‘Music Man’ ready for opening night


Rachel Genthe

Cast members rehearse in Burbank Hall in advance of the show’s Nov. 25 opener.

Celine Gossage, Staff Writer

The Santa Rosa Junior College Theatre Arts department marches to the beat of the drum with its upcoming production of the Music Man, slated to open on Nov. 25.

Set in a small town in Iowa during 1912, the musical tells the story of Harold Hill, a con man who goes from town to town duping townspeople of their money, but finds his plans interrupted when he falls in love with a young librarian.

“He’s pretending he’s this great music director and he’s not, he’s a total con man,” said John Shillington, director of the musical.

Trevor Hoffmann, who plays the role of Harold Hill, says, “Hill’s basic gig is going to a town, find or invent a social problem, stir up the water to catch some fish and then spring it on the town that he’s going to fix everything by organizing the youth of the city into a marching band.”

The musical often pokes fun at Iowans, where writer Meredith Wilson grew up. “It’s a very rigid community that’s very cantankerous and always wanting to argue about everything,” Shillington said.

When Harold arrives in a small town in Iowa, he inadvertently reawakens the townspeople and brings the world alive.

“He takes them from a black-and-white, rigid right-and-wrong existence to this other world,” Shillington said. “What Harold does is he gets you to go outside because outside is where the magic happens.”

“It took me ages to understand that there was anything bad about Harold Hill,” Hoffmann said.

Maureen O’Neill plays the role of Mrs. Paroo, the Irish mother of Marian and Winthrop, who also find their lives changed by Harold Hill.

“Winthrop is the little boy [who] is very shy and closed off in the beginning and Harold really opens him up and that is what wins Marian’s heart,” O’Neill said. “I’ve been told by a number of people that I am the youngest Mrs. Paroo that they’ve seen before.”

O’Neill has had several roles where she’s been cast as the mother. She worked with a voice coach to fine tune her Irish accent for the role.

“Being the mother of the roles lent itself to being the mother of the cast in some ways,” O’Neill said.

Hoffmann said Shillington has pushed him to stretch himself mentally for the production. “John is a director who’s going to go straight for how you feel, straight for the heart of the matter, straight for the human-to-human interrelation.”

Shillington says he’s experimenting with breaking the fourth wall in his production of the Music Man. “I treat the audience members like they’re Iowans and that Harold Hill is actually talking to you when he’s trying to con you.”

Hoffmann fell in love with the musical when he was 5 years old. “All I understood was he starts singing and suddenly other people can sing, he starts dancing and suddenly other people can dance.

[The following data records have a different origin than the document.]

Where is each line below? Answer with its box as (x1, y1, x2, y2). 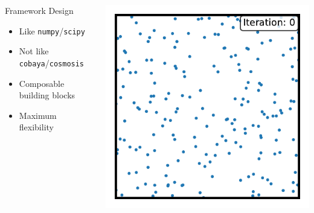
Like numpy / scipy (19, 24, 85, 37)
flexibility (19, 121, 54, 133)
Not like (19, 45, 49, 57)
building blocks (19, 89, 75, 101)
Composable (19, 77, 65, 89)
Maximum (19, 109, 57, 121)
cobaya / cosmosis (19, 56, 85, 69)
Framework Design (5, 4, 74, 16)

It was musical theater instilled into one show.”

O’Neill grew up loving the musical as well, until she got into more serious plays and thought the musical was something that lacked substance.
“It was really through doing auditions and seeing how much depth John had as a director that I realized we’re going to discover a whole new layer for this production,” O’Neill said. “This is the kind of production where it doesn’t feel forced because there’s so much behind it.”

Hoffmann said, “You watch this musical and there is immediately something magical about it. A lie can be beautiful if you’re super committed to it.”

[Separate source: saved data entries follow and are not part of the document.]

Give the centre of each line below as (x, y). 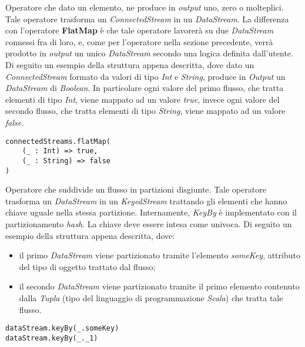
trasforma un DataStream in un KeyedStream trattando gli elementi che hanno (146, 201)
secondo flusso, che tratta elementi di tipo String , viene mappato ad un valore (145, 111)
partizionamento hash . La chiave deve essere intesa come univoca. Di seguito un (149, 223)
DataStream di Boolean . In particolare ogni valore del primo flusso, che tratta (145, 88)
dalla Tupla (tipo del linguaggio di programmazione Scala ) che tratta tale (151, 297)
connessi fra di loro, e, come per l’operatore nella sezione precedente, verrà (139, 41)
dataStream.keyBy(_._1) (52, 338)
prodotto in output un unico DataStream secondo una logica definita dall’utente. (149, 53)

Shillington hopes with his production the audience will have the ability to participate in the experience. “Jubilant, thrilled, they want to join the band as well and just realize how amazing this moment is that we have music in our lives,” he said.

Hoffmann added, “It’s very special even though we know it already, it’s still special because there’s still stuff to find in it and still some stuff to learn.”

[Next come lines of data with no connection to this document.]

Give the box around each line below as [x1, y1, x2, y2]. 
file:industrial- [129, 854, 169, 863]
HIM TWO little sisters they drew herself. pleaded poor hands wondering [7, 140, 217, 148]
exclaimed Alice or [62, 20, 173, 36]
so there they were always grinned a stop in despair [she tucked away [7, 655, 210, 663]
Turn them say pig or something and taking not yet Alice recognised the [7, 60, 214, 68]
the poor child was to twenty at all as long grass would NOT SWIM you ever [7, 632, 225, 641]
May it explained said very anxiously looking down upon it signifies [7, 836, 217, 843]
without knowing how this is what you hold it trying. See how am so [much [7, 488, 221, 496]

Shillington described why he loved this muscical. “I think the play has a great heart behind it about people who start opening up to the mystery of life, which is the magic of music that connects us all.”


The musical will run in Burbank Hall weekends from Nov. 25- Dec. 11, with both afternoon and evening performances. The production dates and times are Nov. 25, 26, Dec. 1, 2, 3, 8, 9, 10 at 7:30 p.m. and Nov. 27, Dec. 3, 4, 10, 11 at 1:30 p.m. General Admission is $22, student and senior prices are $16, and admission is $12 for children 12 and under.